Interviewer:
WHEN YOU'RE ON THE HILL, AND WE SPENT THE DAY UP
THERE, AND YOU TALKED TO MEMBERS OF CONGRESS AND STAFF MEMBERS ABOUT THE
EARLY YEARS OF THE REAGAN ADMINISTRATION, YOU GET THE SENSE THAT THE HILL,
IT WAS AN ENORMOUSLY IMPORTANT EVENT, ALMOST LIKE A CRUSADE COMING TO THE
HILL AND LIBERALS GOT VERY DEPRESSED AND NOBODY CAME TO THEIR OFFICES AND
THEY LOOKED OUT AND SAW PEOPLE WANDERING BY AND GOING TO REPUBLICANS’
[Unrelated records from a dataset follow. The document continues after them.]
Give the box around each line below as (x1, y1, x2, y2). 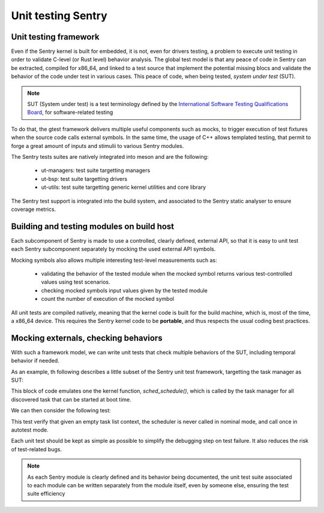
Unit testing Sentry (11, 9, 107, 22)
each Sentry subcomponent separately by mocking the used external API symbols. (11, 246, 216, 253)
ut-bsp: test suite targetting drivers (41, 175, 128, 182)
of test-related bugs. (11, 445, 62, 452)
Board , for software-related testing (27, 108, 113, 116)
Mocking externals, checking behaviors (11, 333, 163, 343)
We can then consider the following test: (11, 407, 111, 414)
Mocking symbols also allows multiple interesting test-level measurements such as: (11, 256, 217, 264)
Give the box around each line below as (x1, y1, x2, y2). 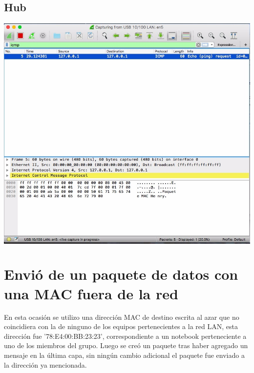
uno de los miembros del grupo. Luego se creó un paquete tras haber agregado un (4, 340, 248, 351)
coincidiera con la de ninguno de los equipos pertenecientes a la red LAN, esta (4, 321, 238, 332)
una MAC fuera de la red (4, 283, 178, 303)
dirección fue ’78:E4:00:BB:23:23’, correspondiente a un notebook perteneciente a (4, 331, 247, 341)
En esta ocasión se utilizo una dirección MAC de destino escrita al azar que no (4, 311, 239, 322)
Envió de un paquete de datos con (4, 264, 238, 284)
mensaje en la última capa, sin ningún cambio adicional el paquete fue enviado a (4, 350, 245, 360)
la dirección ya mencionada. (4, 359, 87, 370)
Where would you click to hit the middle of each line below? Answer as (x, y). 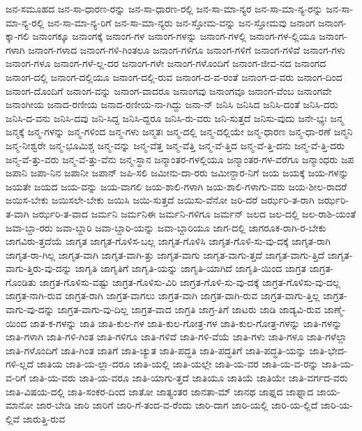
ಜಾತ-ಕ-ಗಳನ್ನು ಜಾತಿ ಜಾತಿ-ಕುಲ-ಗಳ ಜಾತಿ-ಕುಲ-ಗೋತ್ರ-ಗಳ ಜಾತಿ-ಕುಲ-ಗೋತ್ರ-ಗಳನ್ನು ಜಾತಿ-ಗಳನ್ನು (186, 323)
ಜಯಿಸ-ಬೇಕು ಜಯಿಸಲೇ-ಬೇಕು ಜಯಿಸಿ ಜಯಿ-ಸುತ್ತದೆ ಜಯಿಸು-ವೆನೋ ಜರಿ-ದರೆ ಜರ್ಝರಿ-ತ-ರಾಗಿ (160, 200)
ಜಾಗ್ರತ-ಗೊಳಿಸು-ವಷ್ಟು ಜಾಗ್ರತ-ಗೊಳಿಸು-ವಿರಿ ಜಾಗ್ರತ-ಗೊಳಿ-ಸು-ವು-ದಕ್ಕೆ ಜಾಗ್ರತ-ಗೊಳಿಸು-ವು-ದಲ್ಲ (190, 281)
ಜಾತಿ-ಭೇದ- (328, 350)
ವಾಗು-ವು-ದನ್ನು (30, 309)
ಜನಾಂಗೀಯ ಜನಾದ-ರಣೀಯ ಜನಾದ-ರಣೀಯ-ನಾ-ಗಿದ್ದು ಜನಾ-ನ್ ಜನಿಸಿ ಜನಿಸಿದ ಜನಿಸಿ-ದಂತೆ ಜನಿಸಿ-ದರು (172, 104)
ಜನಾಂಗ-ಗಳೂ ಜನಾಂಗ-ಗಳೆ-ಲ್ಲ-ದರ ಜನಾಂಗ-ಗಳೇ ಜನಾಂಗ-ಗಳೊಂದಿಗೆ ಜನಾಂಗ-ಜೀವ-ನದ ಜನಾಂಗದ (166, 63)
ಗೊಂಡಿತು (21, 281)

OFFICES AND REPUBLICANS GOT VERY EXCITED BECAUSE THEY WERE NOT ONLY IN
CONTROL BUT THEY HAD A PROGRAM, A DEFINED PROGRAM, THAT WAS GOING TO CHANGE
THINGS. HOW WAS THE ADMINISTRATION, IN THAT KIND OF FEELING SENSE, HOW DID
THE MILITARY ESTABLISHMENT REACT TO THE COMING OF THE REAGAN YEARS? WAS IT
AN ENTHUSIASM THAT NOW WE CAN GET BACK ON THE RIGHT COURSE?
Iklé:
Well, I'm not a representative of the military
establishment. I came in with the Reagan Administration in 1981 as a
presidential appointee. So, I'm talking here from the outside about trying
to answer your question. I felt they recognized that there was more
appreciation of what they were trying to do. And I think the strongest and
the most deep felt reaction, response and appreciation, concerned personnel.
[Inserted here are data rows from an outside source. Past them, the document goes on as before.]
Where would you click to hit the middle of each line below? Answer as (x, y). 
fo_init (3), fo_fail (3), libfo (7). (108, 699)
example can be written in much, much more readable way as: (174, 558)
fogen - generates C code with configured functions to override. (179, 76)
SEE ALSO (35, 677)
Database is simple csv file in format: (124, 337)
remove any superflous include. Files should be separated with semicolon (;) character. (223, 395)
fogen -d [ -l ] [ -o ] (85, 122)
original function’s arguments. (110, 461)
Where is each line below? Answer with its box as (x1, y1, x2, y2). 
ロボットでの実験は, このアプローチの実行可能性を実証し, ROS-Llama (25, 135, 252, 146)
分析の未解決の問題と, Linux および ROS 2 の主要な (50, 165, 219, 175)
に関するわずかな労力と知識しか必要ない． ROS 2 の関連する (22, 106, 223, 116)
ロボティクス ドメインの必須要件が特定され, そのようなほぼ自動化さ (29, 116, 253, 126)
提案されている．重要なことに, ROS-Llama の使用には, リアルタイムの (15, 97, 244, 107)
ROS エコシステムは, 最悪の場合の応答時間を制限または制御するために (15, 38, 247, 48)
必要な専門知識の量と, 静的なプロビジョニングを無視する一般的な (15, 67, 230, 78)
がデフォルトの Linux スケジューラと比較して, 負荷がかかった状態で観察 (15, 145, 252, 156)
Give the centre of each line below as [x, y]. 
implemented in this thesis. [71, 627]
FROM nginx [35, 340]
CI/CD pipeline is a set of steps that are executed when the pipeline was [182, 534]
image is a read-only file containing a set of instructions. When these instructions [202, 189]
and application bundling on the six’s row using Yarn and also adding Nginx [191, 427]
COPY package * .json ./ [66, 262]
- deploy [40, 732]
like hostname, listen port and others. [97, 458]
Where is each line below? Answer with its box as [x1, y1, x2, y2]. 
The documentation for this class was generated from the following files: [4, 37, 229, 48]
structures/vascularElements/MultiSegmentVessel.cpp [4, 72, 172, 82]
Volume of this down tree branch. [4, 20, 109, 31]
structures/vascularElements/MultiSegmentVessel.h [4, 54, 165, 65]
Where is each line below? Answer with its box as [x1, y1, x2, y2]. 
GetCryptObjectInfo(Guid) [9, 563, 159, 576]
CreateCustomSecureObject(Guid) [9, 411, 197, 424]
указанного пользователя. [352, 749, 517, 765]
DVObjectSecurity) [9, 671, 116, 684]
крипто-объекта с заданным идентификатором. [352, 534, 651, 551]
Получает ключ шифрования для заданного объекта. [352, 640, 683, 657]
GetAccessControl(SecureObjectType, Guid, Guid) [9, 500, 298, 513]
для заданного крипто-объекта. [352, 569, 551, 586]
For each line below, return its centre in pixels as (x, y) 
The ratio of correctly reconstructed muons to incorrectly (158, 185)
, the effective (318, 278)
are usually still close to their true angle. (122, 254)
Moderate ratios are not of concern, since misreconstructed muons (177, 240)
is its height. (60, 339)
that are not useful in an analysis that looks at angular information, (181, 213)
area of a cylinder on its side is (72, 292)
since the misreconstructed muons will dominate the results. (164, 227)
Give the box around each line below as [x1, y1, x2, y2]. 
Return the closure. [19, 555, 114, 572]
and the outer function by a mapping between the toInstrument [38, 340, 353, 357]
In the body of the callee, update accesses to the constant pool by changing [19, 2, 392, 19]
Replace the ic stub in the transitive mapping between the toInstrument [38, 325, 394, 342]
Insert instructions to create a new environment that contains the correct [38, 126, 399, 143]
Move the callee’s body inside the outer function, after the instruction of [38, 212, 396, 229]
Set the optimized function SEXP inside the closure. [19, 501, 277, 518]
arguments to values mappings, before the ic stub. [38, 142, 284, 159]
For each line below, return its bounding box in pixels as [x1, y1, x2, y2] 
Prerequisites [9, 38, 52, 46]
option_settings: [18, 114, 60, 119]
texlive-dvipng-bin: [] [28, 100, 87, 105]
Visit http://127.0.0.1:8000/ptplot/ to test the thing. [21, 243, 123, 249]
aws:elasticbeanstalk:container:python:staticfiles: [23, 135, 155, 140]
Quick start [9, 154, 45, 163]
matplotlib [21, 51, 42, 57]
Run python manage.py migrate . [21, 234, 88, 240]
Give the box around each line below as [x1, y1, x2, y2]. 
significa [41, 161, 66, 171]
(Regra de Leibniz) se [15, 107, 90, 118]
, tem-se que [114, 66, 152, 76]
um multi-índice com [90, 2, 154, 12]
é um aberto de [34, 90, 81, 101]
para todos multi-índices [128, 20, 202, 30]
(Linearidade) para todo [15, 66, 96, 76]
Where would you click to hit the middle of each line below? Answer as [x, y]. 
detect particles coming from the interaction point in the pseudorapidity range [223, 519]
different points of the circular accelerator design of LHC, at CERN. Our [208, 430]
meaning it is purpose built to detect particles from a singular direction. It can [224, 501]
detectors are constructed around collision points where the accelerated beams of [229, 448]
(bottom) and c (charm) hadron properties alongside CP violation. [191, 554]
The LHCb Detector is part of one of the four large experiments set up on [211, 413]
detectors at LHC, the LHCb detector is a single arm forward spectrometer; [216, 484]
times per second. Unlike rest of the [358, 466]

That President Reagan personally spoke about military personnel and people
in uniform in a way that raised their prestige. And, of course, we improved
under Secretary Weinberger and President Reagan the living conditions. So
the morale went up. The recruitment improved, the percentage of high school
graduates went up markedly, the drug abuse, absent without leave, all these
bad indicators went down, the good indicators all went up. And at the end of
the Reagan Administration, there's a much better personnel structure than,
this is really the core of our forces. And another thing, the American
people now regard, if you look at some of the opinion polls of the military,
with the highest esteem above, I think, the clergy, above the Supreme Court
in terms of their ranking of various professions, you know?